Reviews

Interior: Panic/Portrait of a Madonna

“I always start off like this,” clarifies Leonie Scott-Matthews proudly, welcoming us newcomers into the enclave she has governed for 45 years. The 60-seat Pentameters Theatre feels like a cross between a harem and a Victorian parlour, owing to the upright piano lined with photographs and cuttings.

Scott-Matthews has assembled an illustrious family in her years of producing fringe theatre. While all this serves to raise our expectations for innovative direction and performances in the two plays (one half of the double-bill has never before been performed in England), the décor also ties the plays to the Pentameters’ production 30 years previously, following the death of Tennessee Williams.

Sebastien Blanc directs Interior: Panic, evidence of Williams’ aggregate method of writing, as it contains an early imprint of Blanche Dubois. Both he and Jaymie Addicott (as Blanche) are advocates of the Meisner acting technique, which produces ‘moments’ of emotion in the text, but leaves us nervous when the rapport between the actor and her accent, her text, or another character slips.

Addicott is immensely recognisable as Blanche, and often terrifying to watch, wearing a lot of things on her sleeve. But it’s only in her speeches that the piece feels sustained by Williams’ snaking language; the less naturalistic elements most successful of all. The same is true for Victoria Kempton, whose delivery her account of walking down a row of “scorching porches” picks up on the rhymes and rhythms that define her.
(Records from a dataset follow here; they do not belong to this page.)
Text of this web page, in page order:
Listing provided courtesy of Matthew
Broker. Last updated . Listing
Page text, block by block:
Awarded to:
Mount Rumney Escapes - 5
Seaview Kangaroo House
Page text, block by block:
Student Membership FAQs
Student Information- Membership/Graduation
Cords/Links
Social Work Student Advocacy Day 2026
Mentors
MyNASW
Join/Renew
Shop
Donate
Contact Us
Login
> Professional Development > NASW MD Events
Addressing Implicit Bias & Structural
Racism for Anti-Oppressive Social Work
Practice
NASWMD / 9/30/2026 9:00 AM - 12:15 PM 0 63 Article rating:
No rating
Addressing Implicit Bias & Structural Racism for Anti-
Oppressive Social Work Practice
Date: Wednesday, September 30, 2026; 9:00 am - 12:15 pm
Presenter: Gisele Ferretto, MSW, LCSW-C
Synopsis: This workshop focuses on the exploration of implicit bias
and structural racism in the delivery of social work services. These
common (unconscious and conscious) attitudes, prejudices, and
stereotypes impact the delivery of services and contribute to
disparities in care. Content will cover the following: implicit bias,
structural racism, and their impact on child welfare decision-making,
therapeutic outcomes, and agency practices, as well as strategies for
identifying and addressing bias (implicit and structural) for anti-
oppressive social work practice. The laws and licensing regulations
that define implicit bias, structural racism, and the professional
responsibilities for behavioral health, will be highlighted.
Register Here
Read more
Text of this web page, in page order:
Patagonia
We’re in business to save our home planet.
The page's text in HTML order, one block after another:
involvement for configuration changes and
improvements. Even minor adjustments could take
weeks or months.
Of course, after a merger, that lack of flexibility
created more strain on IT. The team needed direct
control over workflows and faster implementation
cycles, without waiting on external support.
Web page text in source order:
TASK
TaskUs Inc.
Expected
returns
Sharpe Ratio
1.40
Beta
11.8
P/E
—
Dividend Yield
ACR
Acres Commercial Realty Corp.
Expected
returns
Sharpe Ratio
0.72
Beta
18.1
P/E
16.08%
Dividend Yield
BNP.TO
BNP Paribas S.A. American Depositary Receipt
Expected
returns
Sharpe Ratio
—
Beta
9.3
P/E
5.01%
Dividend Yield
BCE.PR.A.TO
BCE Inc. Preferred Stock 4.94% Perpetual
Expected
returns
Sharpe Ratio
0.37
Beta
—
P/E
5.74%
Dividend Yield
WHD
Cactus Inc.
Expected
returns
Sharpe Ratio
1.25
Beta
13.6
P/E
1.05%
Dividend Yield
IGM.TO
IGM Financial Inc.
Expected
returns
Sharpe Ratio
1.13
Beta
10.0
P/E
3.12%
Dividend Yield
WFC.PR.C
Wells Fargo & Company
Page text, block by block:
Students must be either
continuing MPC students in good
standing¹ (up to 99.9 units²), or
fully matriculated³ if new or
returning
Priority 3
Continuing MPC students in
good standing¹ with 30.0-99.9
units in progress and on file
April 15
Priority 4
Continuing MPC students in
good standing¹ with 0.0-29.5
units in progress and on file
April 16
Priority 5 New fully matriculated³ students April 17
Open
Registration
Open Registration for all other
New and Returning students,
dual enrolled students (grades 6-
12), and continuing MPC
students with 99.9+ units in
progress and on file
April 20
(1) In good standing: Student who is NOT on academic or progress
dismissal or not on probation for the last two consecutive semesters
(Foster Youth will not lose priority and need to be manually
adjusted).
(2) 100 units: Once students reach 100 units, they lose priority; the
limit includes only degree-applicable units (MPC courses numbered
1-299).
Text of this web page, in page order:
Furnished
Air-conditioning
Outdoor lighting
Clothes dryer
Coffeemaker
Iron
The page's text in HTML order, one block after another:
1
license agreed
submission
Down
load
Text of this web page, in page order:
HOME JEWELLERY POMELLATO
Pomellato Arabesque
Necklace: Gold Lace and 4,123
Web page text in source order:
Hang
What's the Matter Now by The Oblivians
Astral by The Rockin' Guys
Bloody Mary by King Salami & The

Seamus Newham is a much-needed presence in Portrait of a Madonna, which he also directs, adding weight to the jejune combination of psychosis, shyness and adolescent boredom that the other characters represent. That is not to disparage Dermot Dolan and Liam Nooney, who effectively fiddle with Miss Lucrecia Collins, the one gutting her life with his indifference and the other wrestling with the guilt of the do-gooder.

These firecrackers lack the pace and the TNT that the Pentameters advertises – at times they celebrate the cycles of insanity we have seen in other Williams plays, without connecting with the language that makes them beat. But I expect they will pick up speed over the course of the run.